To cope with this challenge, we adopt a "warm up" strategy. That is, the model files that are about to be read are preloaded into the cache by warming up before the timed expansion. This can significantly improve the elasticity speed of scaling up and ensure that the inference service can be up and running quickly.

Administration: Design of model repository uploading and downloading

The main focus of the management side is on upload and download functionality. We have developed a client in-house that supports uploading model files via the S3 protocol. the S3 gateway receives and transforms these requests and then interacts with metadata systems such as Redis.

Another important design in our application scenario is the de-duplication of identical files. We adopt a design idea similar to that of Docker image repositories, which is to calculate the MD5 value for each file. If two files have the same MD5 value, they will not be uploaded repeatedly. This design not only saves storage space, but also improves uploading efficiency.

In addition, we keep some snapshots when updating the model. When a file is copied using the JuiceFS snapshot feature, it does not add a new file to the OSS, but only records it in the metadata. This makes it easier and more efficient to update models and keep snapshots.

04 Future prospects

On-demand synchronization of multi-cloud model repositories: Our current practice is to synchronize JuiceFS cluster data on a cloud with regular batch synchronization. However, this approach is relatively simple and crude, and may not be able to meet the higher demand for data synchronization in the future. Therefore, we plan to improve it by implementing a token-based synchronization system. This system will be able to identify regions that need to be synchronized and automatically synchronize these data to the multi-cloud platform upon receiving model upload events. In addition, we will introduce some warm up strategies to optimize the process of data synchronization and improve the synchronization efficiency and accuracy.

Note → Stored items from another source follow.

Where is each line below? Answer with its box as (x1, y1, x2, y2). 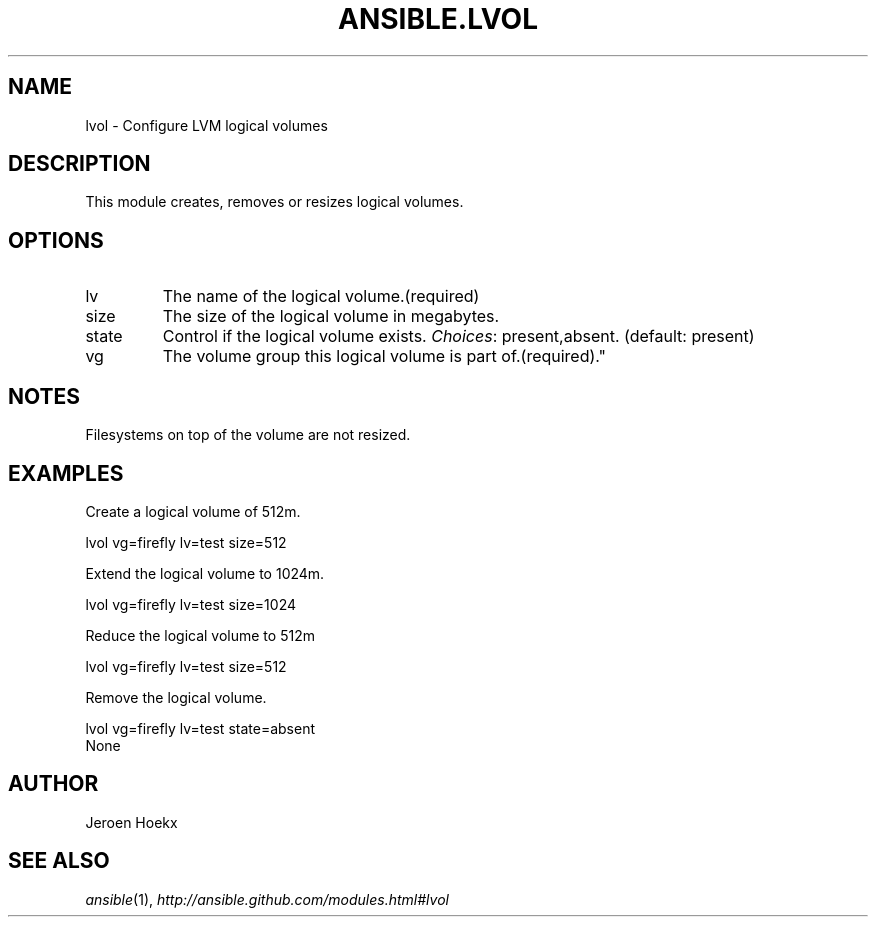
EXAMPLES (8, 460, 124, 486)
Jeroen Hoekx (85, 813, 178, 831)
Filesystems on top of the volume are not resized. (85, 426, 411, 444)
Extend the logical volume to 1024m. (85, 564, 325, 582)
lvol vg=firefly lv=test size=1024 (85, 595, 296, 613)
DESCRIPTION (8, 151, 151, 177)
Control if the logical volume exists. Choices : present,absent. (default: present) (162, 326, 755, 347)
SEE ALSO (8, 848, 110, 874)
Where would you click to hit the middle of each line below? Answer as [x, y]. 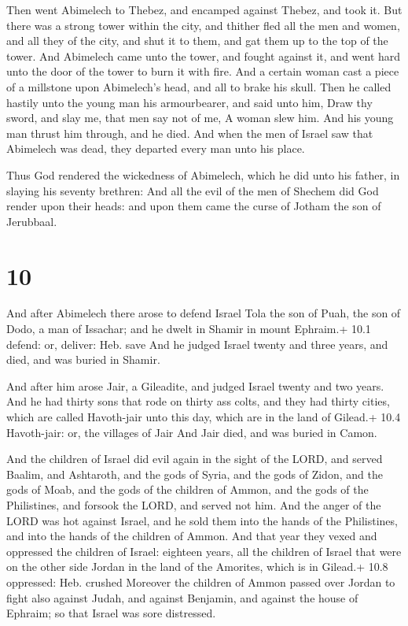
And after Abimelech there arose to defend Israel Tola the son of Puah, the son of [204, 313]
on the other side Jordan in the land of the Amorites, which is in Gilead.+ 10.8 [197, 567]
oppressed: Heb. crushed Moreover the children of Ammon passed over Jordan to [201, 582]
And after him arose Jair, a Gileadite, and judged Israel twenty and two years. [195, 385]
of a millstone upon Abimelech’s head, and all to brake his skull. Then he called [199, 86]
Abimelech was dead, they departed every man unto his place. [156, 148]
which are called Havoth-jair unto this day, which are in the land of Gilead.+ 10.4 [204, 417]
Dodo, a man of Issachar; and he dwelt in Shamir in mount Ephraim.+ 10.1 [189, 329]
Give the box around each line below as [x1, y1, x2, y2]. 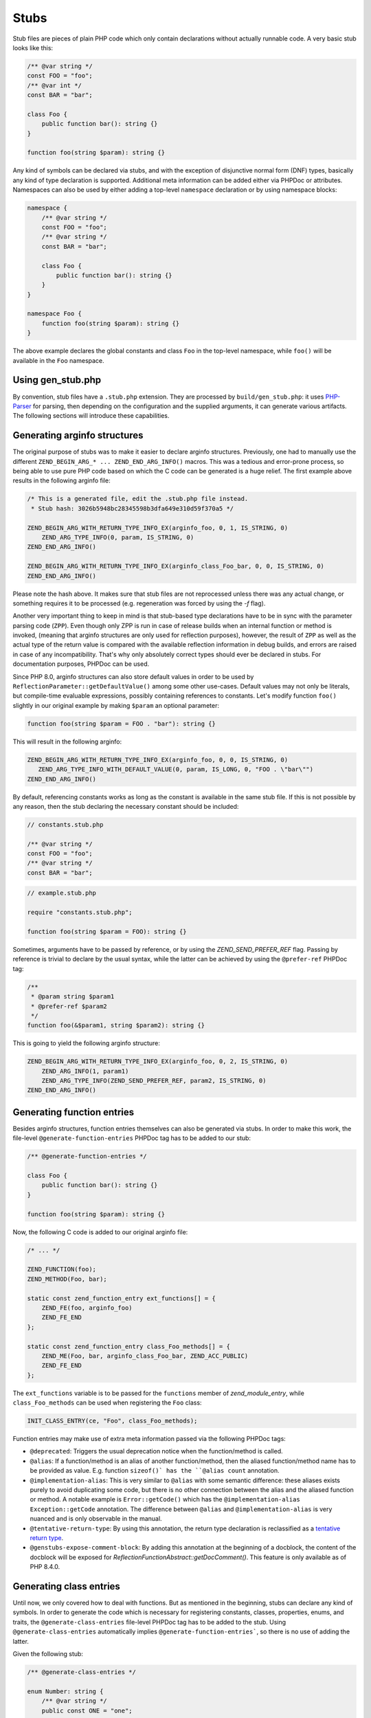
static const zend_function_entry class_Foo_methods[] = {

Extending standalone cache and distributed cache: We are currently using 3T MVME cache on a single machine, and in the short term, the capacity of this approach is still relatively sufficient. However, in the long run, in order to meet the demand for greater data storage and access, we will be based on the principle of consistent hash, in the client side of the independent development of a distributed cache component. This component will be able to increase the degree of open capacity and hit rate, so as to meet the higher requirements for data storage and access in the future.

I hope this has been of some help to you, and if you have any other questions feel free to join theJuiceFS CommunityCommunicate with everyone.